Where I am currently getting caught is in the first two phases. What
is the ideal way to layer type information into the AST tree, followed
by constant folding, followed by any other checks prior to compile
time?

Keep in mind of course the next step will be to include variable
declarations and how to assign values to those variables and even
working with very simple function/procedure calls (both code specific
and external library calls to things like DLL functions).

Chris

Hans-Peter Diettrich

unread,

Aug 23, 2008, 7:11:27 PM8/23/08

to

CranCran77 schrieb:

> simple, I can see three passes required:
>
> - Pass #1 : Type Analysis
> - Pass #2 : Constant Folding
> - Pass #3 : Code Generation
>
> Am I off base here ?
>
> Where I am currently getting caught is in the first two phases. What
> is the ideal way to layer type information into the AST tree, followed
> by constant folding, followed by any other checks prior to compile
> time?

The efforts may depend on the actual brand of BASIC you're targeting.
When a variable can hold any type at any time, depending on the last
assignment, or depending on the last declaration passed in control
flow, a type analysis IMO will be quite fruitless.

Otherwise, when the type of a variable is known at compile time, you
have the usual choice of up-/downcasting to the next applicable type in
expression evaluation. That's easy when numerical and textual (string)
data cannot be mixed. Otherwise you'll have to specify what the result
of e.g. 1+"1" shall be - it might be "11", 2, or some even more weird
result. That's one of the common pitfalls also in Java :-(

Even Microsoft couldn't find *valid* optimizations for Visual Basic,
that would result in significantly faster execution of compiled vs.
interpreted code.

DoDi

Arargh...@arargh.com

unread,

Aug 24, 2008, 3:47:01 PM8/24/08

to

On Sun, 24 Aug 2008 01:11:27 +0200, Hans-Peter Diettrich
<DrDiet...@aol.com> wrote:

<snip>

>Even Microsoft couldn't find *valid* optimizations for Visual Basic,
>that would result in significantly faster execution of compiled vs.
>interpreted code.

I am not sure that it is possible for any implementation of Basic,
considering the large number of run-time calls.

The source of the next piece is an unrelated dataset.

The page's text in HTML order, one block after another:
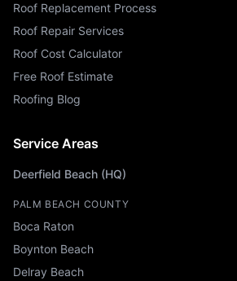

Most of the optimizations in BCET are because of the lousy code
generator. It was easier to do it that way. :-)
--
ArarghMail808 at [drop the 'http://www.' from ->] http://www.arargh.com
BCET Basic Compiler Page: http://www.arargh.com/basic/index.html

CranCran77

unread,

Aug 25, 2008, 11:04:44 AM8/25/08

to

On Aug 23, 6:11 pm, Hans-Peter Diettrich <DrDiettri...@aol.com> wrote:

In the simple example I provided, I know my end result (without
optimizations) would result in the following:

PUSHI 2
PUSHI 3
PUSHI 6
IMUL
IADD
PRINTI

Had the code been optimized by the compiler at compile time, the
resulting code would have been:

PUSHI 20
PRINTI

But I'm not at the "optimization" stage just yet; that is still to
come.

The goal presently is to understand how I should handle type
assignments to nodes within the AST tree.

As you see in my example, I had several nodes that were
CASTIntegerLiteral, but I question if that is the right approach or
not. In my opinion, the parser which is creating the AST tree should
not be responsible for determining the number type of Integer, Real,
or Long. A simple CASTNumberLiteral node seems more appropriate to me
and allow the type analysis check phase when traversing the tree
determine whether its Integer, Real, or Long right?

If my thought process is correct, then when my type check visitor
traverses the nodes of the tree, certain AST nodes need to be
decorated with type information, such as Integer, Real, or Long. When
examining expressions such as binary ones, both sides to the operation
need to be examined to make sure they both conform to the same type,
and if not handle that appropriately.

For example, "PRINT 2.5*3" would throw an exception with type mismatch
because 3 would be evaluated to integer where-as 2.5 would be viewed
as a real. A different method could be that it would turn the
statement into "PRINT 2.5*3.0" so that both sides are viewed as real
values for the computation to happen correctly.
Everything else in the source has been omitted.